Digital Asset Estate Planning in North Carolina: Crypto, NFTs, and Online Accounts
May 13, 2026 · Ryan P. Duffy
Digital Asset Estate Planning in North Carolina: Crypto, NFTs, and Online Accounts
You’ve spent years building a digital portfolio — cryptocurrency, NFTs, online investment accounts, maybe a business that runs entirely online. But when you die, what happens to it? Effective estate planning helps answer this question. If you haven’t planned for your digital assets, the answer is probably: nothing good.
North Carolina law is playing catch-up with the digital world, which is crucial for North Carolina families navigating digital assets after death, highlighting the need for a proactive planning approach. Estate planning for digital assets is still a relatively new area, and most people have no idea how exposed they are when it comes to protecting your digital assets. Here’s what you need to know to protect everything you’ve built — including your digital legacy and the online accounts and digital content that only exists online.
What Are Digital Assets? Understanding Estate Planning in North Carolina
Digital assets may go far beyond Bitcoin, encompassing a wide range of digital content. For estate planning purposes, a digital asset is anything of value that exists in digital form — and that covers a lot of ground in digital asset planning.

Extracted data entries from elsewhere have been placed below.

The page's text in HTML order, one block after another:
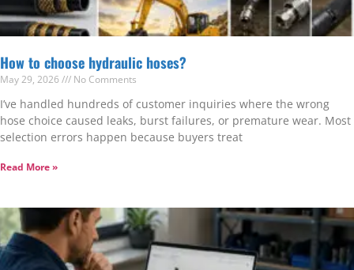
How to choose hydraulic hoses?
May 29, 2026 No Comments
I’ve handled hundreds of customer inquiries where the wrong
hose choice caused leaks, burst failures, or premature wear. Most
selection errors happen because buyers treat
Read More »
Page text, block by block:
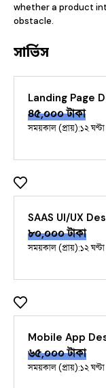
whether a product
obstacle.
সার্ভিস
Landing Page
৪৫,০০০টাকা
সময়কাল (প্রায়):১২ ঘণ্টা
SAAS UI/UX
৮০,০০০টাকা
সময়কাল (প্রায়):১২ ঘণ্টা
Mobile App
৬৫,০০০টাকা
সময়কাল (প্রায়):১২ ঘণ্টা
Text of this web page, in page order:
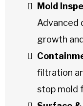
Mold
Advanced
growth
filtration
stop mold
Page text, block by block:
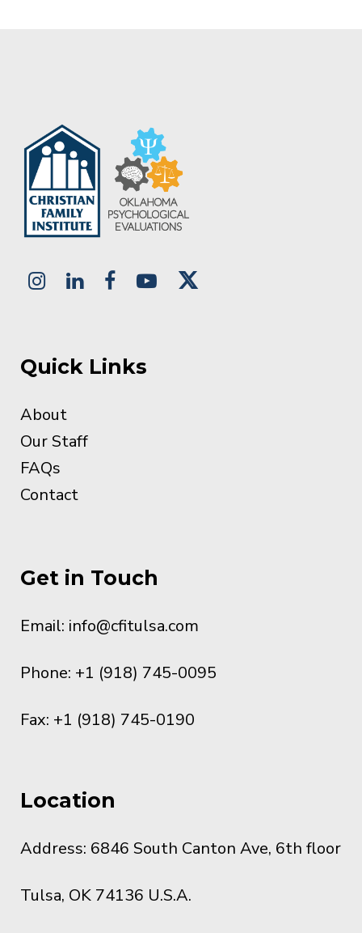
Quick Links
About
Our Staff
FAQs
Contact
Get in Touch
Email: info@cfitulsa.com
Phone: +1 (918) 745-0095
Fax: +1 (918) 745-0190
Location
Address: 6846 South Canton Ave, 6th floor
Tulsa, OK 74136 U.S.A.
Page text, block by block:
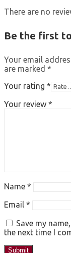
There are no
Be the first
Your email
are marked *
Your rating *
Your review *
Name *
Email *
Save my
the next time I
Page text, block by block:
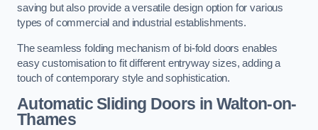
saving but also provide a versatile design option for various
types of commercial and industrial establishments.
The seamless folding mechanism of bi-fold doors enables
easy customisation to fit different entryway sizes, adding a
touch of contemporary style and sophistication.
Automatic Sliding Doors in Walton-on-
Thames
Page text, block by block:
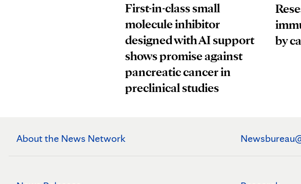
First-in-class small
molecule inhibitor
designed with AI support
shows promise against
pancreatic cancer in
preclinical studies
by
About the News Network
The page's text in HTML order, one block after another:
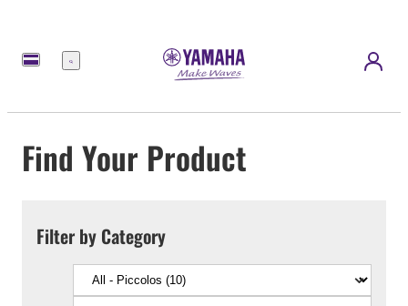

Financial digital assets include cryptocurrency (Bitcoin, Ethereum, Solana, etc.), NFTs, digital wallets, and tokenized investments. Online accounts with real value include brokerage accounts, PayPal, Venmo, Cash App balances, and other digital property. Business digital assets include domain names, websites, online stores, social media accounts with monetization, and proprietary software as part of your digital estate plan to protect your digital legacy. Personal digital assets — often overlooked — include digital photo libraries, e-books, digital music collections, social media profiles, and loyalty points or rewards balances, all of which contribute to the value of your digital assets.
Each of these requires careful planning and explicit planning to ensure all digital assets are accounted for. And each presents unique challenges that traditional wills and trusts weren’t designed to handle, especially in the context of north carolina estate planning.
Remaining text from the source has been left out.